Items from a dataset:
§ §

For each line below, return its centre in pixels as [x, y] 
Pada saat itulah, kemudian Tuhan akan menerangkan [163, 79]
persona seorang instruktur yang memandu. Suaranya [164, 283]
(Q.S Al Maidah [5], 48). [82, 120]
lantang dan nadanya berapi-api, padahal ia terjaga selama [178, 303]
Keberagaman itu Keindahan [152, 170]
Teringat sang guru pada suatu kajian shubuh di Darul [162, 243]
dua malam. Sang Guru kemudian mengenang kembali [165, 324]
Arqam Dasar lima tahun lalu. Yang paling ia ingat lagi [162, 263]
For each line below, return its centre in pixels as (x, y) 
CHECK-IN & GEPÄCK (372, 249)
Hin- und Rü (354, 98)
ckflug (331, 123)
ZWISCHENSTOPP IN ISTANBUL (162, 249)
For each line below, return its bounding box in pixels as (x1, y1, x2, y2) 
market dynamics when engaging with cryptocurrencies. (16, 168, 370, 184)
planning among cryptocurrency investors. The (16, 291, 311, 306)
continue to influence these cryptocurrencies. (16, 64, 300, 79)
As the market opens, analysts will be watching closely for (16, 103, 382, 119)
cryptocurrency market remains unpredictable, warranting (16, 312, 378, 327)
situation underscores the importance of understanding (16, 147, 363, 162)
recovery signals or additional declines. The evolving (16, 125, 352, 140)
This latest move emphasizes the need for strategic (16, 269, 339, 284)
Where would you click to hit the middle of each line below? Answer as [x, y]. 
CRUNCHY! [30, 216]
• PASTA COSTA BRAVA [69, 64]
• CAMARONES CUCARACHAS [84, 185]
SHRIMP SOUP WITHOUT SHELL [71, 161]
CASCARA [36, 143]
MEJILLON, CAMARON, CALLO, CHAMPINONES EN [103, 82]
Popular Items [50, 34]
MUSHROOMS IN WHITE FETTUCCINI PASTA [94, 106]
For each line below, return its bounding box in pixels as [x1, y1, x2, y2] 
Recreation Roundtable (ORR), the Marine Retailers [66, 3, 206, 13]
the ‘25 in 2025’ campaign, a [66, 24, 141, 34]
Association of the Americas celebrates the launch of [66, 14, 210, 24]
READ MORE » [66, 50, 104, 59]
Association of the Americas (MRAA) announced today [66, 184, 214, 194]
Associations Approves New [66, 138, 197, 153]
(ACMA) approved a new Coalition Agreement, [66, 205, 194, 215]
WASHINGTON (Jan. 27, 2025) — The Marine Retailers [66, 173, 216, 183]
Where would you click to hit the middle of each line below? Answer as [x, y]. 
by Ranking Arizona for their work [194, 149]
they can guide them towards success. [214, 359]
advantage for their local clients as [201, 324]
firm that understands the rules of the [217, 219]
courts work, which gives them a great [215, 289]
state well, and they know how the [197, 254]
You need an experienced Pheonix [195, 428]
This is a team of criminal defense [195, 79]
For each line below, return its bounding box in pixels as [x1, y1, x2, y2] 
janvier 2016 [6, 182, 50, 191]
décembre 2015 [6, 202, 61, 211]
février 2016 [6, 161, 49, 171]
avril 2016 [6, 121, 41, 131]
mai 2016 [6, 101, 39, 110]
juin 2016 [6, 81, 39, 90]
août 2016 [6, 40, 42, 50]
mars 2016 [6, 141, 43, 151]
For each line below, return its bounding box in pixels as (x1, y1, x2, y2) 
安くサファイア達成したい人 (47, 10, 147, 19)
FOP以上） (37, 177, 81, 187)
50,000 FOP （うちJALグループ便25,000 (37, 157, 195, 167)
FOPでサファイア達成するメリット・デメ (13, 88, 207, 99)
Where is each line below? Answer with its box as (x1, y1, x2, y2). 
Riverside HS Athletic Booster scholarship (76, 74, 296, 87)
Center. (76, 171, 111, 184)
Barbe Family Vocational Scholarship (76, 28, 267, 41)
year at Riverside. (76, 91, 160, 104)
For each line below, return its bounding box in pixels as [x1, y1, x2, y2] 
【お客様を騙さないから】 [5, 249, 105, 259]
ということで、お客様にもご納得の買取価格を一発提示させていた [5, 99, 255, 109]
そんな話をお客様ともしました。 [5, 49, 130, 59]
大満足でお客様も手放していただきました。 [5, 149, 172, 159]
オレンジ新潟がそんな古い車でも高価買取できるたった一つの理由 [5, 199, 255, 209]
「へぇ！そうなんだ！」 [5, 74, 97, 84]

§ §

▶ _What to do_: Give back each entry so that it matches the original word for word.

▶ _Task answer_:
For each line below, return its centre in pixels as [x, y] 
Pada saat itulah, kemudian Tuhan akan menerangkan [163, 79]
persona seorang instruktur yang memandu. Suaranya [164, 283]
(Q.S Al Maidah [5], 48). [82, 120]
lantang dan nadanya berapi-api, padahal ia terjaga selama [178, 303]
Keberagaman itu Keindahan [152, 170]
Teringat sang guru pada suatu kajian shubuh di Darul [162, 243]
dua malam. Sang Guru kemudian mengenang kembali [165, 324]
Arqam Dasar lima tahun lalu. Yang paling ia ingat lagi [162, 263]
For each line below, return its centre in pixels as (x, y) 
CHECK-IN & GEPÄCK (372, 249)
Hin- und Rü (354, 98)
ckflug (331, 123)
ZWISCHENSTOPP IN ISTANBUL (162, 249)
For each line below, return its bounding box in pixels as (x1, y1, x2, y2) 
market dynamics when engaging with cryptocurrencies. (16, 168, 370, 184)
planning among cryptocurrency investors. The (16, 291, 311, 306)
continue to influence these cryptocurrencies. (16, 64, 300, 79)
As the market opens, analysts will be watching closely for (16, 103, 382, 119)
cryptocurrency market remains unpredictable, warranting (16, 312, 378, 327)
situation underscores the importance of understanding (16, 147, 363, 162)
recovery signals or additional declines. The evolving (16, 125, 352, 140)
This latest move emphasizes the need for strategic (16, 269, 339, 284)
Where would you click to hit the middle of each line below? Answer as [x, y]. 
CRUNCHY! [30, 216]
• PASTA COSTA BRAVA [69, 64]
• CAMARONES CUCARACHAS [84, 185]
SHRIMP SOUP WITHOUT SHELL [71, 161]
CASCARA [36, 143]
MEJILLON, CAMARON, CALLO, CHAMPINONES EN [103, 82]
Popular Items [50, 34]
MUSHROOMS IN WHITE FETTUCCINI PASTA [94, 106]
For each line below, return its bounding box in pixels as [x1, y1, x2, y2] 
Recreation Roundtable (ORR), the Marine Retailers [66, 3, 206, 13]
the ‘25 in 2025’ campaign, a [66, 24, 141, 34]
Association of the Americas celebrates the launch of [66, 14, 210, 24]
READ MORE » [66, 50, 104, 59]
Association of the Americas (MRAA) announced today [66, 184, 214, 194]
Associations Approves New [66, 138, 197, 153]
(ACMA) approved a new Coalition Agreement, [66, 205, 194, 215]
WASHINGTON (Jan. 27, 2025) — The Marine Retailers [66, 173, 216, 183]
Where would you click to hit the middle of each line below? Answer as [x, y]. 
by Ranking Arizona for their work [194, 149]
they can guide them towards success. [214, 359]
advantage for their local clients as [201, 324]
firm that understands the rules of the [217, 219]
courts work, which gives them a great [215, 289]
state well, and they know how the [197, 254]
You need an experienced Pheonix [195, 428]
This is a team of criminal defense [195, 79]
For each line below, return its bounding box in pixels as [x1, y1, x2, y2] 
janvier 2016 [6, 182, 50, 191]
décembre 2015 [6, 202, 61, 211]
février 2016 [6, 161, 49, 171]
avril 2016 [6, 121, 41, 131]
mai 2016 [6, 101, 39, 110]
juin 2016 [6, 81, 39, 90]
août 2016 [6, 40, 42, 50]
mars 2016 [6, 141, 43, 151]
For each line below, return its bounding box in pixels as (x1, y1, x2, y2) 
安くサファイア達成したい人 (47, 10, 147, 19)
FOP以上） (37, 177, 81, 187)
50,000 FOP （うちJALグループ便25,000 (37, 157, 195, 167)
FOPでサファイア達成するメリット・デメ (13, 88, 207, 99)
Where is each line below? Answer with its box as (x1, y1, x2, y2). 
Riverside HS Athletic Booster scholarship (76, 74, 296, 87)
Center. (76, 171, 111, 184)
Barbe Family Vocational Scholarship (76, 28, 267, 41)
year at Riverside. (76, 91, 160, 104)
For each line below, return its bounding box in pixels as [x1, y1, x2, y2] 
【お客様を騙さないから】 [5, 249, 105, 259]
ということで、お客様にもご納得の買取価格を一発提示させていた [5, 99, 255, 109]
そんな話をお客様ともしました。 [5, 49, 130, 59]
大満足でお客様も手放していただきました。 [5, 149, 172, 159]
オレンジ新潟がそんな古い車でも高価買取できるたった一つの理由 [5, 199, 255, 209]
「へぇ！そうなんだ！」 [5, 74, 97, 84]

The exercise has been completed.